Encoder Is Not a State Machine - zoul
http://www.subfurther.com/blog/2011/01/13/an-encoder-is-not

======
gosub
«[...] an encoder is not a state machine. Meaning that there need not, and
probably should not be, a single base encoder.» This is not the meaning of
"State machine". What I think the author means is "Two encoders for the same
video codec can and should be two different state machine", or simply "The
developers of video codec encoders have many different algorithmic choices,
both in video quality and encoding performance".

------
ZoFreX
Mirrors my worries regarding VP8. Many people don't understand the codec
world, but generally there is a standard, and several implementations of that
standard. An example - the standard: MPEG4 Part 2. Most people have no idea
what that is, but if you tell them "DivX", they know. But if you encode a film
with the DivX encoder, you will find that the XviD decoder can decode it,
because they both implement the same standard.

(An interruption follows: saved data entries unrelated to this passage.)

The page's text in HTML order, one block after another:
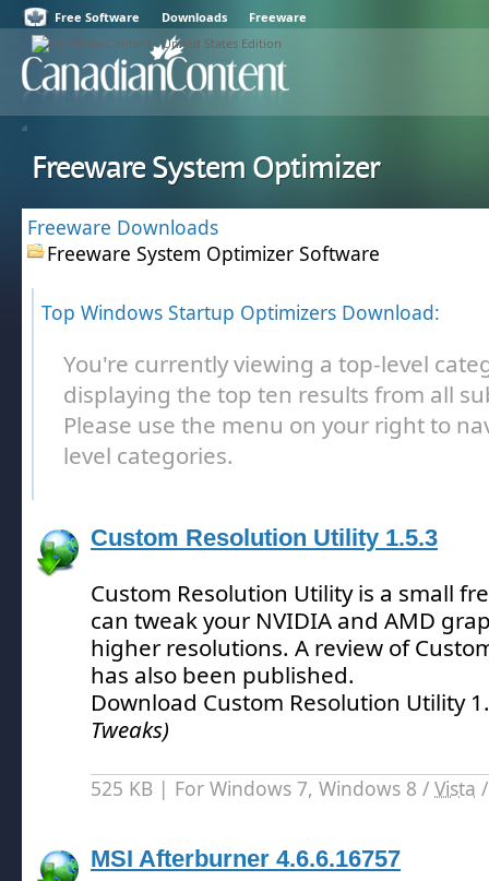
Free Software Downloads Freeware
Freeware System Optimizer
Freeware Downloads
Freeware System Optimizer Software
Top Windows Startup Optimizers Download:
You're currently viewing a top-level
displaying the top ten results from all
Please use the menu on your right to
level categories.
Custom Resolution Utility 1.5.3
Custom Resolution Utility is a small
can tweak your NVIDIA and AMD
higher resolutions. A review of
has also been published.
Download Custom Resolution Utility
Tweaks)
525 KB | For Windows 7, Windows 8 / Vista
MSI Afterburner 4.6.6.16757
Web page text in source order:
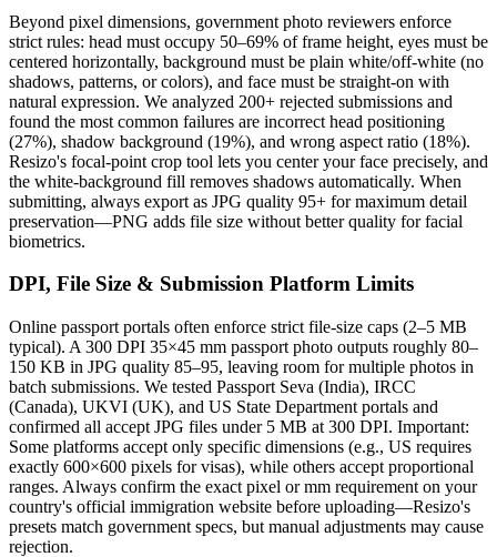
Beyond pixel dimensions, government photo reviewers enforce
strict rules: head must occupy 50–69% of frame height, eyes must be
centered horizontally, background must be plain white/off-white (no
shadows, patterns, or colors), and face must be straight-on with
natural expression. We analyzed 200+ rejected submissions and
found the most common failures are incorrect head positioning
(27%), shadow background (19%), and wrong aspect ratio (18%).
Resizo's focal-point crop tool lets you center your face precisely, and
the white-background fill removes shadows automatically. When
submitting, always export as JPG quality 95+ for maximum detail
preservation—PNG adds file size without better quality for facial
biometrics.
DPI, File Size & Submission Platform Limits
Online passport portals often enforce strict file-size caps (2–5 MB
typical). A 300 DPI 35×45 mm passport photo outputs roughly 80–
150 KB in JPG quality 85–95, leaving room for multiple photos in
batch submissions. We tested Passport Seva (India), IRCC
(Canada), UKVI (UK), and US State Department portals and
confirmed all accept JPG files under 5 MB at 300 DPI. Important:
Some platforms accept only specific dimensions (e.g., US requires
exactly 600×600 pixels for visas), while others accept proportional
ranges. Always confirm the exact pixel or mm requirement on your
country's official immigration website before uploading—Resizo's
presets match government specs, but manual adjustments may cause
rejection.
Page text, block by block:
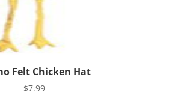
Felt Chicken Hat
$7.99
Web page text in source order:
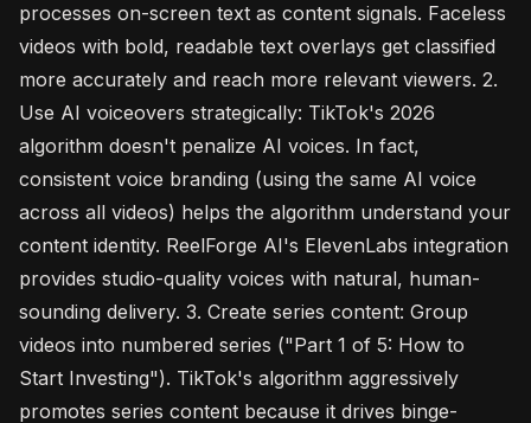
processes on-screen text as content signals. Faceless
videos with bold, readable text overlays get classified
more accurately and reach more relevant viewers. 2.
Use AI voiceovers strategically: TikTok's 2026
algorithm doesn't penalize AI voices. In fact,
consistent voice branding (using the same AI voice
across all videos) helps the algorithm understand your
content identity. ReelForge AI's ElevenLabs integration
provides studio-quality voices with natural, human-
sounding delivery. 3. Create series content: Group
videos into numbered series ("Part 1 of 5: How to
Start Investing"). TikTok's algorithm aggressively
promotes series content because it drives binge-
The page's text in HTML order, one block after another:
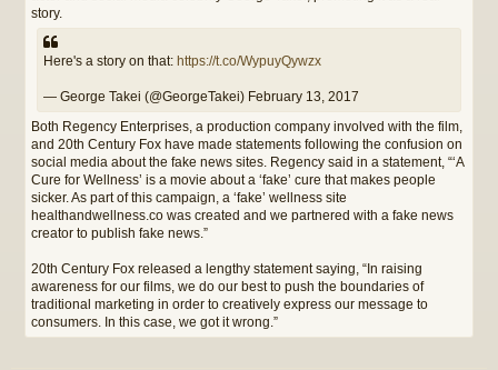
story.
Here's a story on that: https://t.co/WypuyQywzx
— George Takei (@GeorgeTakei) February 13, 2017
Both Regency Enterprises, a production company involved with the film,
and 20th Century Fox have made statements following the confusion on
social media about the fake news sites. Regency said in a statement, “‘A
Cure for Wellness’ is a movie about a ‘fake’ cure that makes people
sicker. As part of this campaign, a ‘fake’ wellness site
healthandwellness.co was created and we partnered with a fake news
creator to publish fake news.”
20th Century Fox released a lengthy statement saying, “In raising
awareness for our films, we do our best to push the boundaries of
traditional marketing in order to creatively express our message to
consumers. In this case, we got it wrong.”
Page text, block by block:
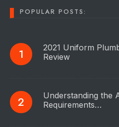
POPULAR POSTS:
2021 Uniform
Review
Understanding the
Requirements…
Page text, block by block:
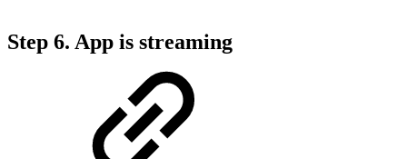
Step 6. App is streaming
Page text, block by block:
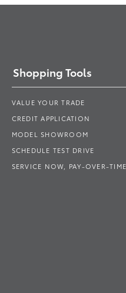
Shopping Tools
VALUE YOUR TRADE
CREDIT APPLICATION
MODEL SHOWROOM
SCHEDULE TEST DRIVE
SERVICE NOW, PAY-OVER-TIME
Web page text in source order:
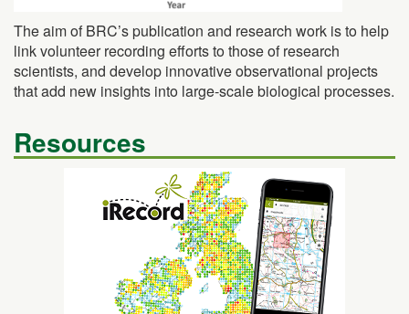
The aim of BRC’s publication and research work is to help
link volunteer recording efforts to those of research
scientists, and develop innovative observational projects
that add new insights into large-scale biological processes.
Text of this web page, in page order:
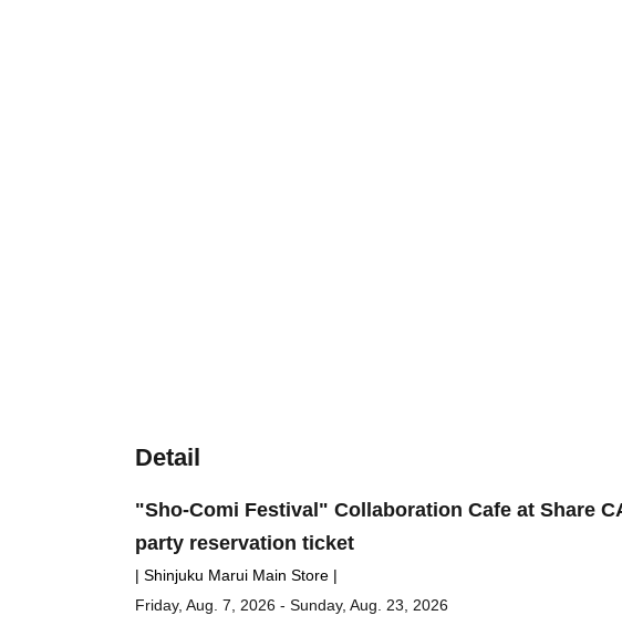
Detail
"Sho-Comi Festival" Collaboration Cafe at Share
party reservation ticket
| Shinjuku Marui Main Store |
Friday, Aug. 7, 2026 - Sunday, Aug. 23, 2026
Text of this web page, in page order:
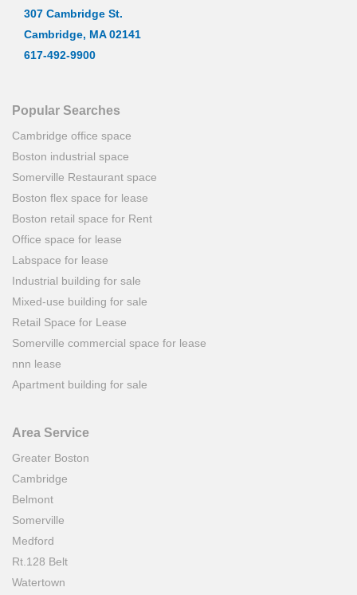
307 Cambridge St.
Cambridge, MA 02141
617-492-9900
Popular Searches
Cambridge office space
Boston industrial space
Somerville Restaurant space
Boston flex space for lease
Boston retail space for Rent
Office space for lease
Labspace for lease
Industrial building for sale
Mixed-use building for sale
Retail Space for Lease
Somerville commercial space for lease
nnn lease
Apartment building for sale
Area Service
Greater Boston
Cambridge
Belmont
Somerville
Medford
Rt.128 Belt
Watertown
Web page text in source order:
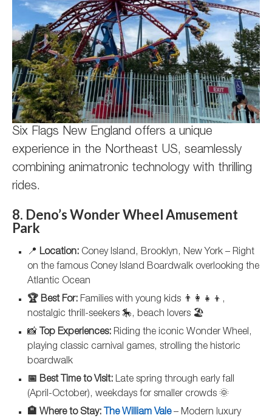
Six Flags New England offers a unique
experience in the Northeast US, seamlessly
combining animatronic technology with thrilling
rides.
8. Deno’s Wonder Wheel Amusement
Park
📍 Location: Coney Island, Brooklyn, New York – Right
on the famous Coney Island Boardwalk overlooking the
Atlantic Ocean
🏆 Best For: Families with young kids 👨‍👩‍👧‍👦,
nostalgic thrill-seekers 🎠, beach lovers 🏖️
📸 Top Experiences: Riding the iconic Wonder Wheel,
playing classic carnival games, strolling the historic
boardwalk
📅 Best Time to Visit: Late spring through early fall
(April-October), weekdays for smaller crowds 🌞
🏨 Where to Stay: The William Vale– Modern luxury
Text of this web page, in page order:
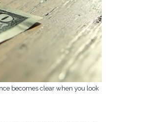
becomes clear when you look
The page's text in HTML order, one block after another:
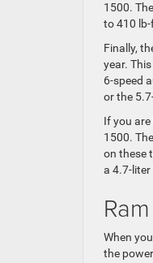
1500.
to 410
Finally,
year.
6-speed
or the
If you
1500.
on these
a 4.7-
When
the
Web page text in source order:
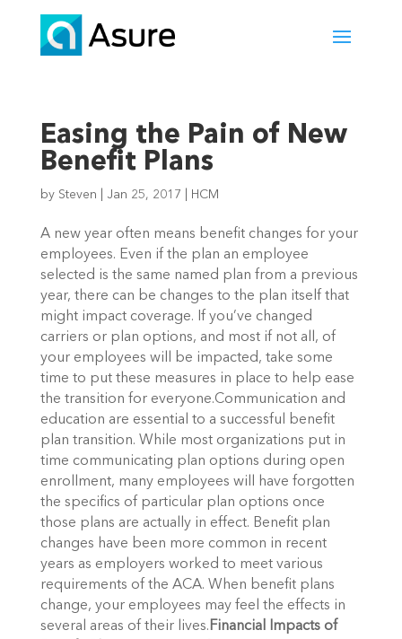
Easing the Pain of New
Benefit Plans
by Steven Jan 25, 2017 HCM
A new year often means benefit changes for your
employees. Even if the plan an employee
selected is the same named plan from a previous
year, there can be changes to the plan itself that
might impact coverage. If you’ve changed
carriers or plan options, and most if not all, of
your employees will be impacted, take some
time to put these measures in place to help ease
the transition for everyone.Communication and
education are essential to a successful benefit
plan transition. While most organizations put in
time communicating plan options during open
enrollment, many employees will have forgotten
the specifics of particular plan options once
those plans are actually in effect. Benefit plan
changes have been more common in recent
years as employers worked to meet various
requirements of the ACA. When benefit plans
change, your employees may feel the effects in
several areas of their lives.Financial Impacts of

Why is this great? Well, compare an MP3 made by the FHG encoder with one made
by LAME at comparable low bitrates. Despite the fact that they both play fine
on your MP3 player, phone, pc, et al, the quality per bit is so different you
would expect them to be a different codec. Having separation between spec and
implementation allows others to make better, faster, more effecient (not
necessarily all at the same time) implementations, and if VP8 needs anything
right now, it's a better implementation.

As it stands, this can't happen, and imo calling VP8 competitive with h.264 is
charitable.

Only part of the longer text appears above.